# mucky pup



## rupertbrooke

This phrase is very common & refers to a dirty person. It is an affectionate use and usually applied to a child or a toddler. E.g."Look at the state of your clothes, you mucky pup! You've been rolling around in the dirt with Billy again, haven't you?" It can also be used when a child has been eating in a messy way. E.g. "What are you doing with your rice yogurt, you mucky pup!"


----------



## adelan

If you need a Turkish translation it would be "*seni yaramaz*" I guess.


----------



## rupertbrooke

Thanks, Adelan. Doesn't yaramaz mean 'naughty' not 'dirty'? Taking your cue is surely it should be seni pasaklı?


----------



## adelan

If you say "naughty boy" we will imagine a babyboy. If we translate "naughty" into Turkish, it is "yaramaz" however it is not prefectly true. Yaramaz (adjective) and yaramazlık (noun) is generally used for the babies and children below some age. We never say "pasaklı" to a baby/toddler. 

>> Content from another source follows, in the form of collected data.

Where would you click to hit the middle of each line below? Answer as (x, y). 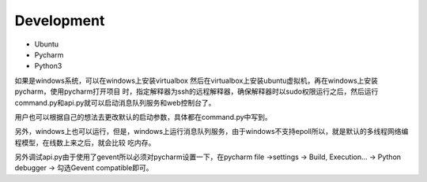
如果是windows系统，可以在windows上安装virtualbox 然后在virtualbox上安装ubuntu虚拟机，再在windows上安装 (196, 80)
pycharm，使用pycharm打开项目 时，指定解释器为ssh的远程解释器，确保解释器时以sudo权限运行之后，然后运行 (196, 91)
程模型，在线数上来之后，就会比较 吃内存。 (85, 143)
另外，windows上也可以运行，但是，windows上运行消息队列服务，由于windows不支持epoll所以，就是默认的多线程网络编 (212, 132)
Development (60, 20)
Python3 (48, 66)
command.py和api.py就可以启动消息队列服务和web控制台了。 (115, 102)
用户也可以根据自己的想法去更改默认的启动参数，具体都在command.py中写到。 (143, 117)
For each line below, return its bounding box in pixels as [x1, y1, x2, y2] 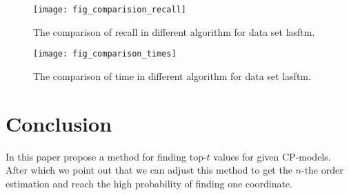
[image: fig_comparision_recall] [33, 5, 186, 14]
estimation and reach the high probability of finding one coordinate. [6, 176, 292, 190]
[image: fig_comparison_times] [33, 49, 177, 59]
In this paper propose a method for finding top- [6, 149, 207, 163]
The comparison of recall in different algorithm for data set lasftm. [33, 24, 315, 39]
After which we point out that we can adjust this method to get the [6, 163, 292, 177]
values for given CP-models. [213, 149, 331, 163]
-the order [301, 163, 343, 177]
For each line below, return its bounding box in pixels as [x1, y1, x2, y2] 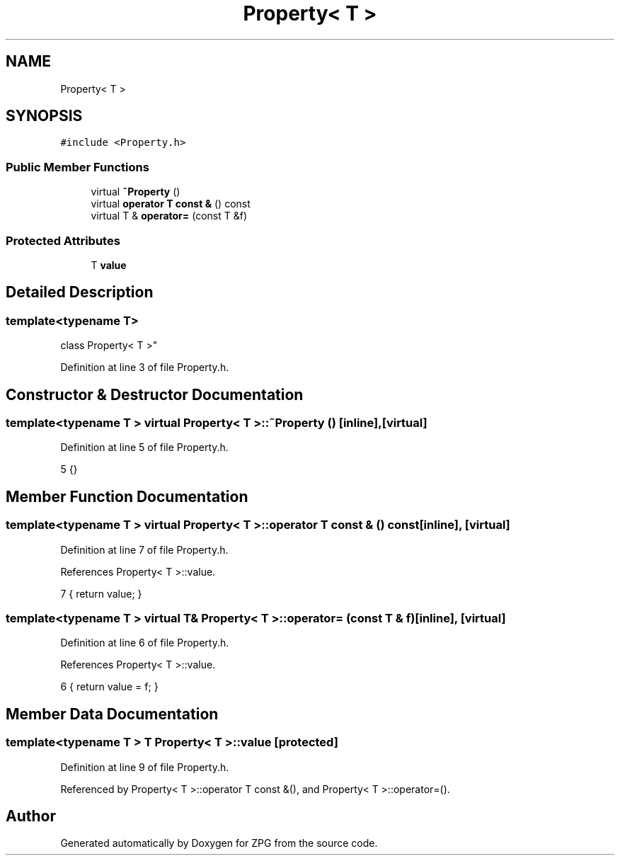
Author [6, 806, 56, 825]
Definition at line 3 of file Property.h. [60, 361, 229, 374]
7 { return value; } [60, 587, 142, 600]
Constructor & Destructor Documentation [6, 385, 304, 404]
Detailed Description [6, 283, 154, 302]
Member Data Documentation [6, 705, 219, 723]
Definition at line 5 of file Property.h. [60, 441, 229, 454]
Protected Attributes [6, 233, 120, 248]
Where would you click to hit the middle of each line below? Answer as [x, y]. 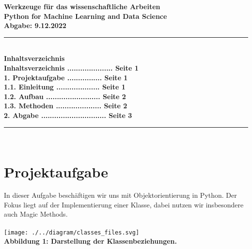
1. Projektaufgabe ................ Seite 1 [66, 77]
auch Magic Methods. [36, 214]
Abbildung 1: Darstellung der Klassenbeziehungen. [90, 241]
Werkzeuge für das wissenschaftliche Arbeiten [82, 6]
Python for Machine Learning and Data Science [86, 16]
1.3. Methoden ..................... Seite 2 [66, 106]
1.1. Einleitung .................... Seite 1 [65, 87]
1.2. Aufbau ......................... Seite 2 [65, 96]
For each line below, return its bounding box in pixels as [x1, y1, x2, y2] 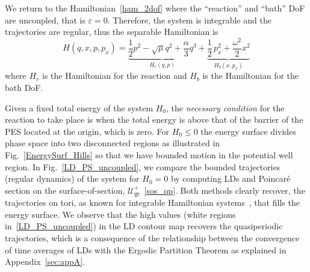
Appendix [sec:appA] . [5, 255, 85, 268]
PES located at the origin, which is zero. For [5, 125, 170, 137]
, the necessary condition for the [166, 101, 285, 114]
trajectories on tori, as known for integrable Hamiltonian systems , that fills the [5, 196, 300, 209]
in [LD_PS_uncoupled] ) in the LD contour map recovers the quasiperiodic [5, 220, 283, 232]
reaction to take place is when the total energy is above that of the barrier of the [5, 113, 303, 126]
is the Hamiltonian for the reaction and [42, 69, 187, 82]
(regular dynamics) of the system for [5, 172, 140, 185]
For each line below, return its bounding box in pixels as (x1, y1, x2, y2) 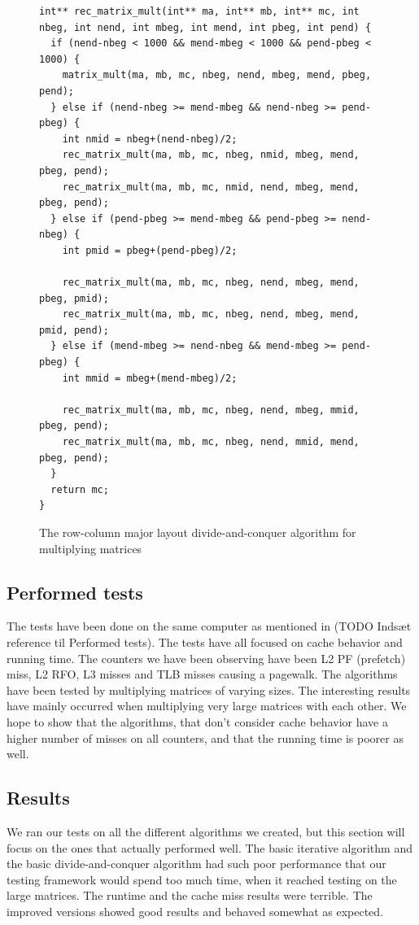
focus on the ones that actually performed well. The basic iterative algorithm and (7, 839, 412, 856)
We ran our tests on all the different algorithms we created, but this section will (7, 822, 405, 840)
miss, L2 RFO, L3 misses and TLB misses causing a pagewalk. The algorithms (7, 665, 398, 683)
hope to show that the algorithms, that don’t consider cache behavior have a (7, 713, 388, 730)
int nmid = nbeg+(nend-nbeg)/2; (62, 133, 238, 145)
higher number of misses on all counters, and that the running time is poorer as (7, 729, 404, 746)
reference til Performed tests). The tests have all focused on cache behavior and (7, 633, 403, 650)
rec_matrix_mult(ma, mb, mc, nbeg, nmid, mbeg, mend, (62, 149, 360, 161)
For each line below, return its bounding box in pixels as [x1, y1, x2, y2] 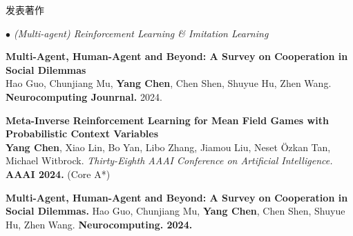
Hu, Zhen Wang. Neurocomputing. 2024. [6, 217, 193, 231]
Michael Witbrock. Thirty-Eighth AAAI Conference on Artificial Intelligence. [6, 153, 333, 168]
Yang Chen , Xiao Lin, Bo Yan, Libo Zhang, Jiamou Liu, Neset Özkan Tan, [6, 139, 331, 154]
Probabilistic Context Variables [6, 126, 159, 141]
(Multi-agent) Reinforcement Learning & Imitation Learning [14, 26, 269, 40]
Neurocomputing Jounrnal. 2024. [6, 89, 162, 104]
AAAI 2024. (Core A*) [6, 166, 111, 181]
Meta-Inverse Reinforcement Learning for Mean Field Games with [6, 112, 329, 127]
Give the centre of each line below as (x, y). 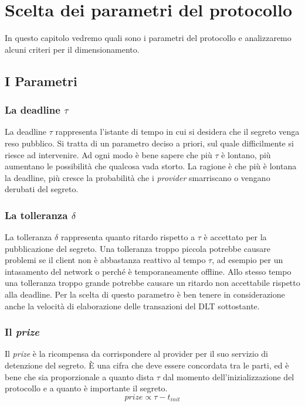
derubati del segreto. (42, 189)
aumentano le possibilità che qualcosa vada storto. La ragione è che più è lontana (151, 166)
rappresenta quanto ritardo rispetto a (128, 237)
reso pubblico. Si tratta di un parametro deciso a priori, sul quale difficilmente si (149, 143)
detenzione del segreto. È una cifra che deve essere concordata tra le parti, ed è (147, 365)
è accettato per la (235, 237)
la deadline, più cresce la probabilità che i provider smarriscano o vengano (138, 177)
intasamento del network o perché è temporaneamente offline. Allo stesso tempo (148, 271)
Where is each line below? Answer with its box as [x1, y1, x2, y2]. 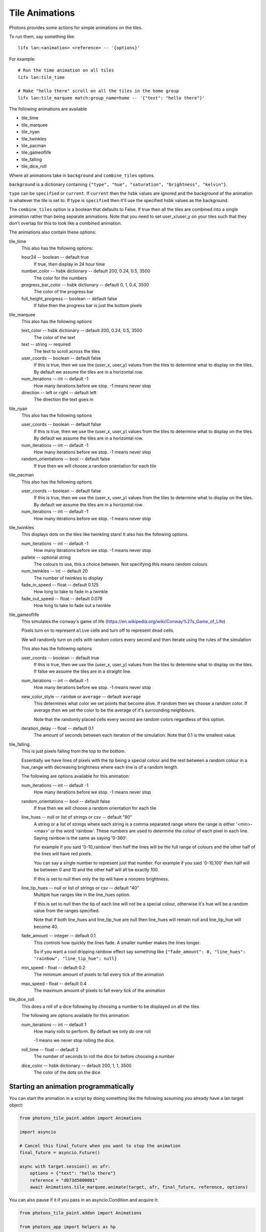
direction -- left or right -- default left [21, 389, 97, 395]
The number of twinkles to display [33, 575, 103, 581]
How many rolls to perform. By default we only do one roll [33, 1028, 151, 1034]
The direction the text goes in [33, 397, 94, 403]
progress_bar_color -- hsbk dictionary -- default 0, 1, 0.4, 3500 [21, 282, 150, 288]
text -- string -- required [21, 342, 71, 347]
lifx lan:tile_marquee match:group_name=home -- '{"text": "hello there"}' [18, 95, 205, 101]
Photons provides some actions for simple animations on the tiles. [9, 25, 143, 31]
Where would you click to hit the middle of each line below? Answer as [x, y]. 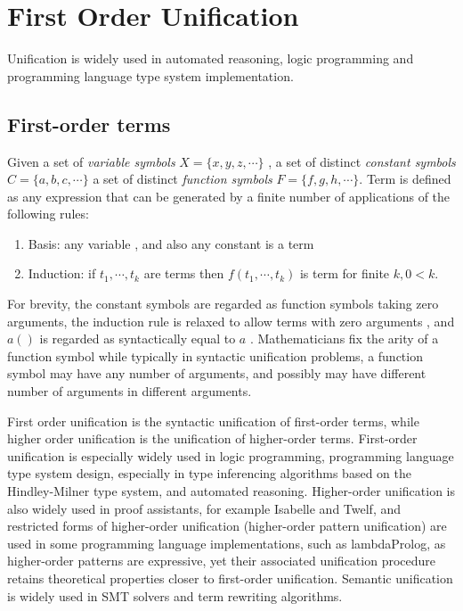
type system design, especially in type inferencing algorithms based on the [209, 473]
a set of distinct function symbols [183, 179]
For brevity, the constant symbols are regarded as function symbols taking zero [223, 304]
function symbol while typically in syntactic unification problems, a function [215, 355]
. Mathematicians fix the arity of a [344, 339]
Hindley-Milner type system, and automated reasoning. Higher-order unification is [231, 491]
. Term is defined [405, 179]
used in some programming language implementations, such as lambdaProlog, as [227, 543]
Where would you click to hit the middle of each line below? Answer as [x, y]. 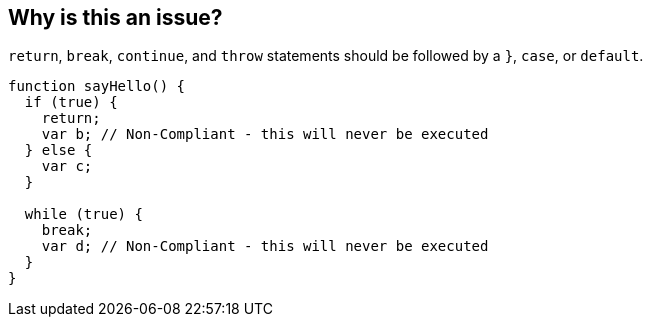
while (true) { [83, 214]
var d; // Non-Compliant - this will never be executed [265, 246]
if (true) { [71, 102]
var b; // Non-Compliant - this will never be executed [265, 134]
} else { [58, 150]
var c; [67, 166]
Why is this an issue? [115, 17]
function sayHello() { [97, 86]
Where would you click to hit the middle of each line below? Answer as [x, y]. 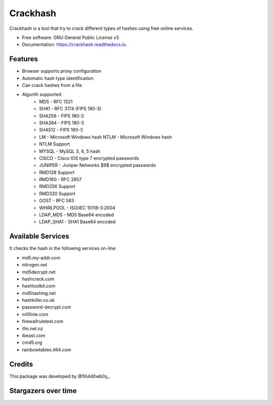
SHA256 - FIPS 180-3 [61, 116]
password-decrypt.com [47, 307]
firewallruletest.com [42, 322]
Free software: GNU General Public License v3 [71, 37]
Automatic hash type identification [58, 78]
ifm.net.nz [32, 328]
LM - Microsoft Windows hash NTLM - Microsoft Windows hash [105, 137]
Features [24, 59]
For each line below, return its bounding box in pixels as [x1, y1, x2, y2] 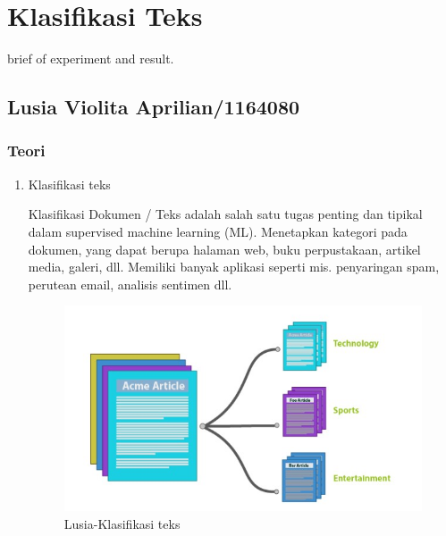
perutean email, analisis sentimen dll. [28, 274, 232, 293]
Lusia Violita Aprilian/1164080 [7, 93, 300, 121]
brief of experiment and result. [7, 49, 174, 68]
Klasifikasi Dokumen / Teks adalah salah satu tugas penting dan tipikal [28, 205, 423, 223]
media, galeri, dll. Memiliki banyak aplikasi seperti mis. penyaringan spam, [28, 257, 440, 276]
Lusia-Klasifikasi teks [63, 514, 181, 532]
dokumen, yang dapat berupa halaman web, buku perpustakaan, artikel [28, 239, 421, 258]
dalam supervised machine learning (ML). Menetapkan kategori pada [28, 222, 408, 240]
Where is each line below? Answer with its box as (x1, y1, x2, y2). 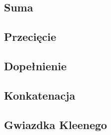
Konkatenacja (4, 87, 75, 103)
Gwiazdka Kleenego (4, 117, 107, 132)
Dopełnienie (4, 58, 67, 73)
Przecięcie (4, 29, 56, 44)
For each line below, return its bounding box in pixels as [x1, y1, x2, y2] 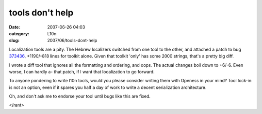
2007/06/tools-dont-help [47, 38, 98, 43]
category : [9, 30, 30, 36]
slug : [9, 38, 19, 43]
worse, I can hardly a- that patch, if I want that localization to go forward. [9, 69, 155, 74]
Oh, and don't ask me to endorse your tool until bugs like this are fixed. [9, 93, 150, 99]
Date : [9, 24, 20, 30]
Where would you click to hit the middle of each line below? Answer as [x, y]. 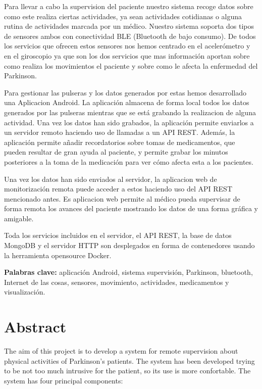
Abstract [35, 327]
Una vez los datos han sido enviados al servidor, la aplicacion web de [111, 179]
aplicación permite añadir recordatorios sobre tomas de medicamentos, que [120, 142]
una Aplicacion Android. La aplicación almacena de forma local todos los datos [127, 102]
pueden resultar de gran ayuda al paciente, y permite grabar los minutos [116, 152]
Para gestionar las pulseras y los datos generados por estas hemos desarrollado [125, 92]
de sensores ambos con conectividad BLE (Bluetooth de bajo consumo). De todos [130, 36]
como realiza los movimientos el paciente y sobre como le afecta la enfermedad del [131, 65]
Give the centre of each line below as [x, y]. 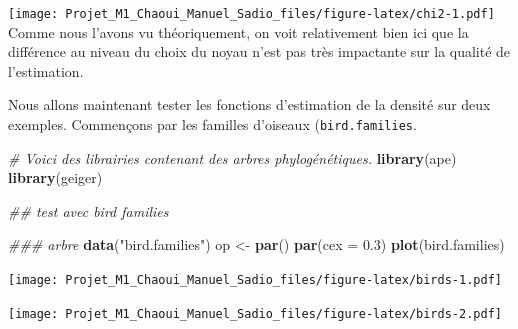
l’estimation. [46, 70]
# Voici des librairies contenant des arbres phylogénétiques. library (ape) [232, 157]
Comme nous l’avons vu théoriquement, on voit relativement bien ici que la [238, 31]
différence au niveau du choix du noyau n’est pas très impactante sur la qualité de [259, 51]
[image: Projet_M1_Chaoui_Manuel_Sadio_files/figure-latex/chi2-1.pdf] [251, 14]
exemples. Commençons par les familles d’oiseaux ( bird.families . [212, 124]
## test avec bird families [88, 210]
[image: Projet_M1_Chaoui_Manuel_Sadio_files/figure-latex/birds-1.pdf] [255, 280]
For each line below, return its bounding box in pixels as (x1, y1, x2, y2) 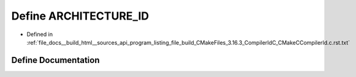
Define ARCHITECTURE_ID (11, 9, 150, 23)
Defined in (26, 31, 53, 38)
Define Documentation (11, 55, 100, 65)
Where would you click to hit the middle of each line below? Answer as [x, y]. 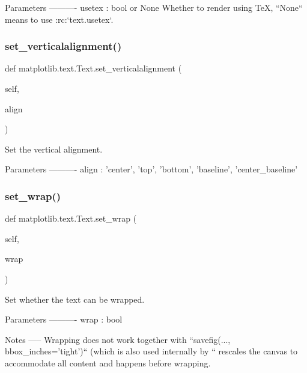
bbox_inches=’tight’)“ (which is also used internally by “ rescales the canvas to [151, 351]
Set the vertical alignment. [54, 149]
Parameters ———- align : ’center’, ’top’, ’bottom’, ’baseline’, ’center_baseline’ [151, 169]
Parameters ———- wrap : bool [64, 319]
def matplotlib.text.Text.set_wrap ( [71, 218]
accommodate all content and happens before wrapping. [108, 362]
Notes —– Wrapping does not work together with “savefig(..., [118, 339]
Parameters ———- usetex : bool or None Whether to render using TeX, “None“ [154, 7]
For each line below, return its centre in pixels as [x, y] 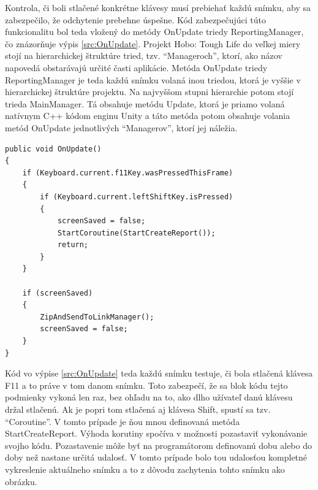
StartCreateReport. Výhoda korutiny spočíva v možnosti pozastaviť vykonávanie [156, 433]
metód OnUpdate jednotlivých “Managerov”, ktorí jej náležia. [121, 127]
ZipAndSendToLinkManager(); [97, 317]
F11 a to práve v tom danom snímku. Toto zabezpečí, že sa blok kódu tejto [146, 385]
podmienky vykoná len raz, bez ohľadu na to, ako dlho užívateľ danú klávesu [149, 397]
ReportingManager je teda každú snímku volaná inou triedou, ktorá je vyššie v [153, 79]
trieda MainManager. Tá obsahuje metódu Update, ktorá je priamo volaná [145, 103]
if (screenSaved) [58, 293]
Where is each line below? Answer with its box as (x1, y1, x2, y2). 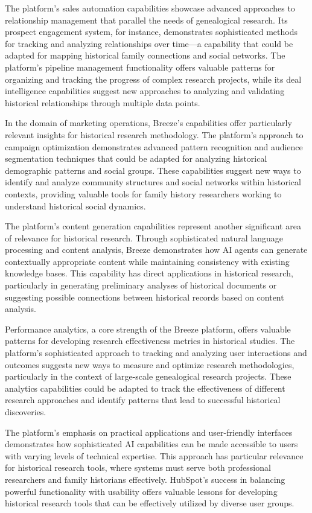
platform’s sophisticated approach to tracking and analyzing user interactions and (5, 346, 307, 359)
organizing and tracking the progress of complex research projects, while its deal (5, 72, 302, 85)
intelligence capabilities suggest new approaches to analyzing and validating (5, 84, 285, 97)
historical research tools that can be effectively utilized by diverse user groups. (5, 497, 294, 509)
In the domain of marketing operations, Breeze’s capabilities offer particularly (5, 116, 292, 129)
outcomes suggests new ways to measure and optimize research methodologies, (5, 358, 294, 371)
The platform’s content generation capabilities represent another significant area (5, 220, 301, 232)
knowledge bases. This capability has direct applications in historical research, (5, 267, 293, 279)
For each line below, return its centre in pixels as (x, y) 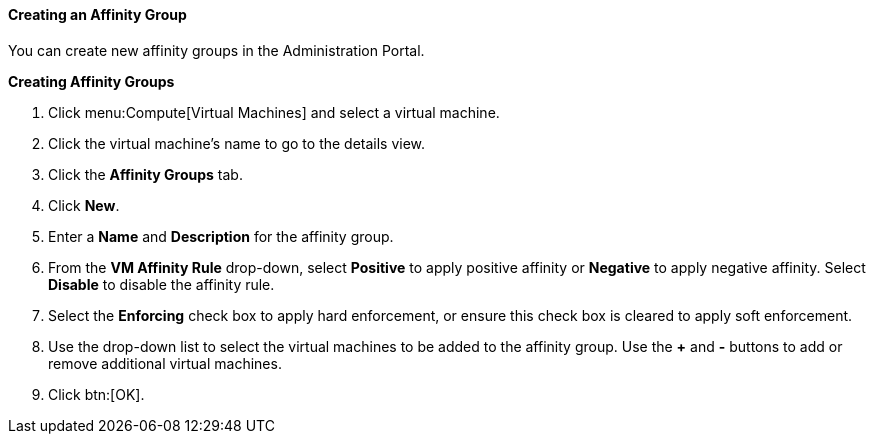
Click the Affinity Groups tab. (145, 174)
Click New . (84, 205)
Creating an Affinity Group (97, 14)
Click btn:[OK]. (96, 394)
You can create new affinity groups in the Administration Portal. (216, 50)
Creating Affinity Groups (91, 81)
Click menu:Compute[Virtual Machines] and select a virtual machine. (274, 112)
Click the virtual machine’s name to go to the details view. (237, 143)
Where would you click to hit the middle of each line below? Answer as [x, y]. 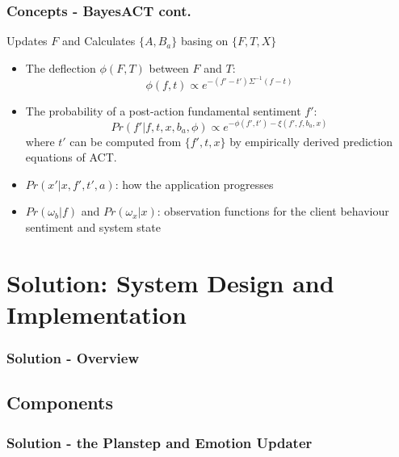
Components [60, 402]
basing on [204, 41]
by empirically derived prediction [311, 141]
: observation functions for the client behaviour [273, 211]
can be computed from [126, 141]
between [169, 67]
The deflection [61, 67]
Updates [27, 41]

On the other hand, "yaramazlık" has some slang meaning for adults which is out of our scope.


----------



## rupertbrooke

If you look at this picture of what we jokingly would call a mucky pup to a toddler, how would you personally descibe such an infant in Turkish?
http://www.pbase.com/image/41154428


----------



## adelan

Yaramaz. I showed this picture to my friends, they said "yaramaz" like me  The action the baby made is "yaramazlık" as well.


----------



## rupertbrooke

Thanks very much! Would you say the same to a baby girl?


----------



## Rallino

How about _Afacan_?


----------



## adelan

Sure. There is no gender for "yaramaz".


----------